Nutrient-dense ‘boosters’ like pure cocoa and matcha powders in addition to bittersweet spices like cinnamon, nutmeg, and ginger can naturally enhance the taste of virtually any smoothie. But, they’re much more than just flavor enhancers! In fact, the collective nutritional characteristics of these flavorful add-ins can help you manage your weight, prevent chronic diseases, and improve your overall health.

Each contains their own specialized cocktail of anti-inflammatory, immune-boosting compounds traditionally known to treat a wide range of ailments from the common cold and digestive disorders to heart disease and cancers.
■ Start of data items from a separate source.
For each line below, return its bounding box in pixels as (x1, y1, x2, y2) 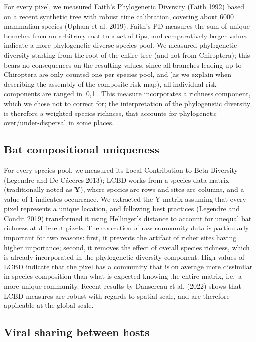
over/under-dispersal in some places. (4, 117, 114, 128)
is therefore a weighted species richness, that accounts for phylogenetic (4, 108, 217, 118)
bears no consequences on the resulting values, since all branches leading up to (4, 59, 242, 70)
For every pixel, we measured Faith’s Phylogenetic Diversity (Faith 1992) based (4, 1, 244, 11)
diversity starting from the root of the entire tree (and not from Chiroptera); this (4, 49, 250, 60)
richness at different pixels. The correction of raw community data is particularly (4, 223, 249, 233)
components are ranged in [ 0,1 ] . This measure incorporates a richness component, (4, 88, 251, 99)
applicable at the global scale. (4, 300, 94, 310)
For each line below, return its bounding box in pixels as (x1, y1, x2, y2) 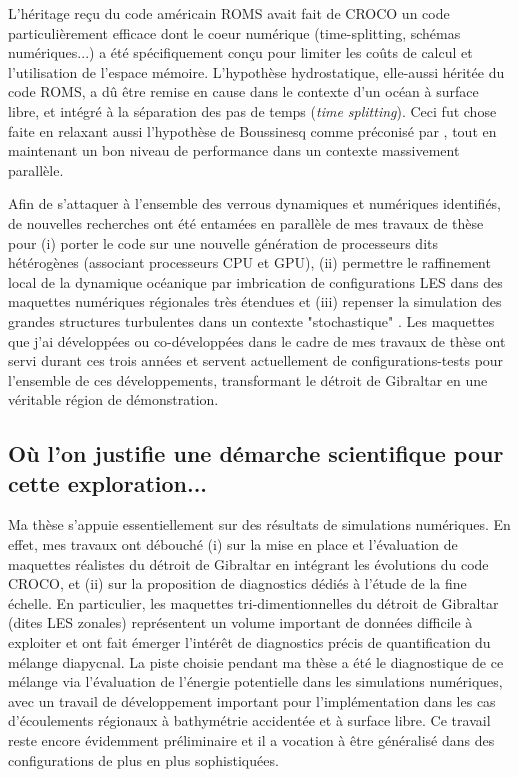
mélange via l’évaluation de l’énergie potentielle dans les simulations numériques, (8, 671, 503, 692)
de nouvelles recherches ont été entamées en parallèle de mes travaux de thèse (8, 212, 484, 233)
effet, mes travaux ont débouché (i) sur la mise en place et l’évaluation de (8, 534, 458, 555)
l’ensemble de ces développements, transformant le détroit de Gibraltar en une (8, 369, 488, 390)
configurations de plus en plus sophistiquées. (8, 749, 279, 770)
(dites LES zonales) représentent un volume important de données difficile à (8, 612, 473, 633)
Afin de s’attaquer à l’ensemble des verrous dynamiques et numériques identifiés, (8, 193, 502, 214)
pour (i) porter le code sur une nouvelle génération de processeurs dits (8, 232, 438, 253)
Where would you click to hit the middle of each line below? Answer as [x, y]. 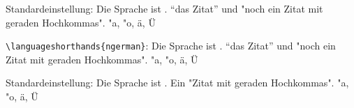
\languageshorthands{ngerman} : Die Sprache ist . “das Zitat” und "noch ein [171, 46]
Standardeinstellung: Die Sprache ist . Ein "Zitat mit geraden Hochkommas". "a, [177, 83]
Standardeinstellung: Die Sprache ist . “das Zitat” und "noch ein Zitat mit [164, 8]
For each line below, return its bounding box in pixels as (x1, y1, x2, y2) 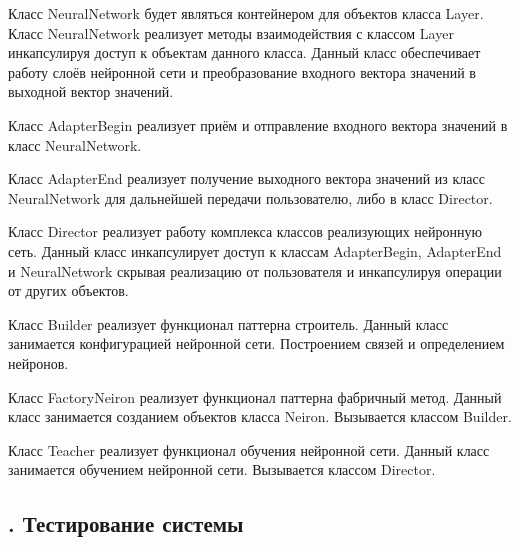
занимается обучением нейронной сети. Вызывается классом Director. (8, 459, 436, 480)
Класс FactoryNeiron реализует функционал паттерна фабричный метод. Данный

They also have powerful appetite-suppressing effects helping you to eat less throughout the day. Just a few sprinkles go a very long way so try them all!

Use Protein Powder if You Wish

To up the protein content of any smoothie you can add a scoop (or two) of protein powder. There are many varieties from which you can choose including whey, casein, egg, soy or other plant-based proteins. I personally don’t use these powders often but when I do, I prefer whey or plant-based varieties. I highly recommend trying out a variety of protein powders until you find one that works for you.

Good powders generally contain at least 15 grams of high-quality protein with less than 5% of total calories comprised of sugar. Many are also fortified with key vitamins and minerals, which gives you more nutritional bang for your buck. Be sure to read the ingredient list on any powder you choose and avoid those containing artificial sweeteners, added colors, preservatives, and other unnecessary additives.

Related Article: Protein Shakes and Supplements: Are They Really Necessary?

Tying It All Together

In addition to choosing the right ingredients for smoothies, the order in which you add them to your blender makes all the difference. From bottom to top, I recommend first adding your liquids to the base of your blender pitcher followed by any powders or boosters you choose to use. From there you can pile in soft ingredients like leafy green veggies, yogurt and/or butter, followed by firmer veggies and any other hard ingredients.

Now, if you prefer the taste of a cold smoothie or if you’d like to increase the overall thickness of your smoothie, add about 5 or 6 cubes of ice to your picture. Another option is to pre-freeze your fruits and vegetables prior to blending them. Such add-ins would be considered ‘hard’ ingredients so top off your blender pitcher with these.

And there you have it—A simple and straightforward to making perfectly textured smoothies bursting with flavor and nutrition. All that’s left to say is cheers!